What you will do: In your copy of the data, keep every word exact and include no pictures.

Start of Provided data

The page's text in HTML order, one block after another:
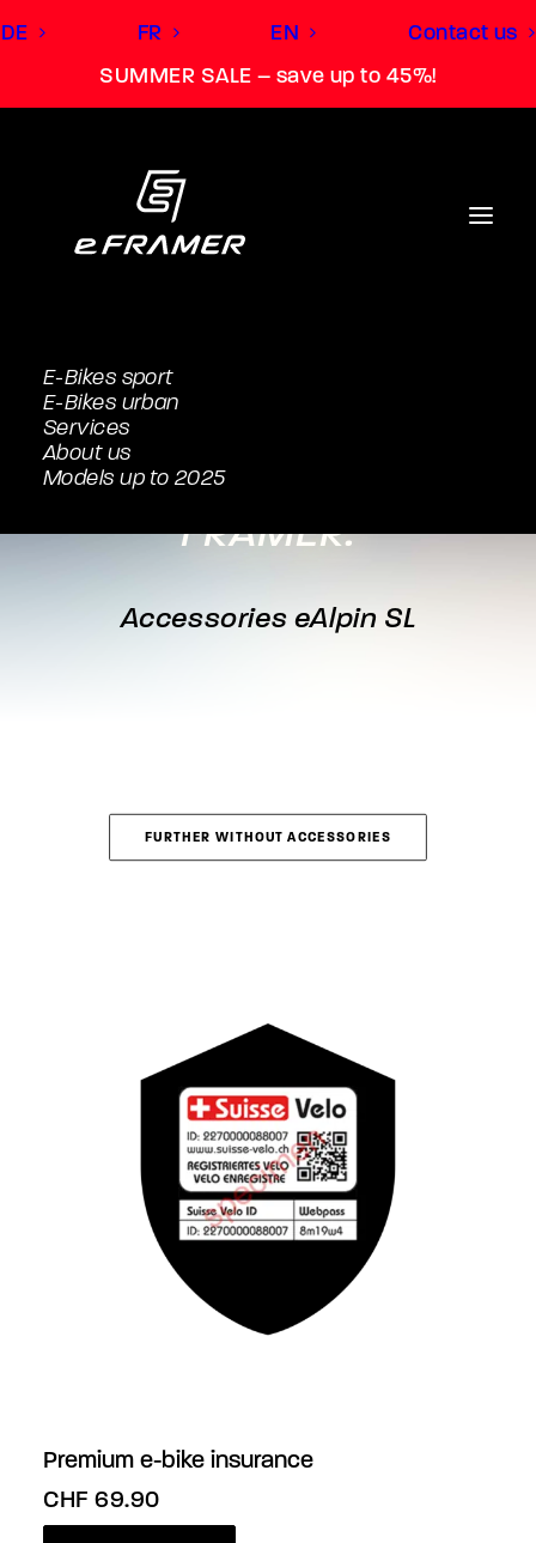
SUMMER SALE – save up to 45%!
DE FR EN Contact us
E-Bikes sport
E-Bikes urban
Services
About us
Models up to 2025
Turn the e-bike
into your personal e-
FRAMER.
Accessories eAlpin SL
FURTHER WITHOUT ACCESSORIES
Premium e-bike insurance
CHF 69.90
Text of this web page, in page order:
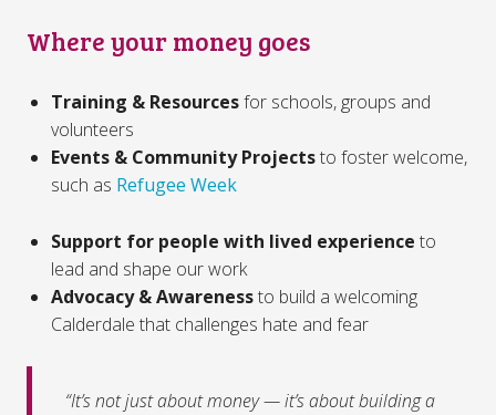
Where your money goes
Training & Resourcesfor schools, groups and
volunteers
Events & Community Projectsto foster welcome,
such as Refugee Week
Support for people with lived experience to
lead and shape our work
Advocacy & Awarenessto build a welcoming
Calderdale that challenges hate and fear
“It’s not just about money — it’s about building a
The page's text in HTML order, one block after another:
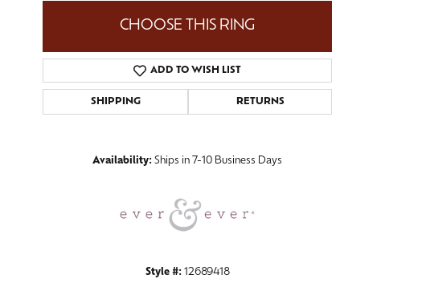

End of Provided data

Final answer:
The page's text in HTML order, one block after another:
SUMMER SALE – save up to 45%!
DE FR EN Contact us
E-Bikes sport
E-Bikes urban
Services
About us
Models up to 2025
Turn the e-bike
into your personal e-
FRAMER.
Accessories eAlpin SL
FURTHER WITHOUT ACCESSORIES
Premium e-bike insurance
CHF 69.90
Text of this web page, in page order:
Where your money goes
Training & Resourcesfor schools, groups and
volunteers
Events & Community Projectsto foster welcome,
such as Refugee Week
Support for people with lived experience to
lead and shape our work
Advocacy & Awarenessto build a welcoming
Calderdale that challenges hate and fear
“It’s not just about money — it’s about building a
The page's text in HTML order, one block after another:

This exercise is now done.